Data shown Block Start

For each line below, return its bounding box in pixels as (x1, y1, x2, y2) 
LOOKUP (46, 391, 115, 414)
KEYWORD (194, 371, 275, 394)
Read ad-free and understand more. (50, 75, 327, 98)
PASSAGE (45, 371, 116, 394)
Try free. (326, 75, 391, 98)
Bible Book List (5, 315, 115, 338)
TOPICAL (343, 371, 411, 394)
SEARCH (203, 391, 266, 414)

Data shown Block End

* **Instructions to follow**:
Please give all the entries above again, exactly as they stand.

* **Exercise solution**:
For each line below, return its bounding box in pixels as (x1, y1, x2, y2) 
LOOKUP (46, 391, 115, 414)
KEYWORD (194, 371, 275, 394)
Read ad-free and understand more. (50, 75, 327, 98)
PASSAGE (45, 371, 116, 394)
Try free. (326, 75, 391, 98)
Bible Book List (5, 315, 115, 338)
TOPICAL (343, 371, 411, 394)
SEARCH (203, 391, 266, 414)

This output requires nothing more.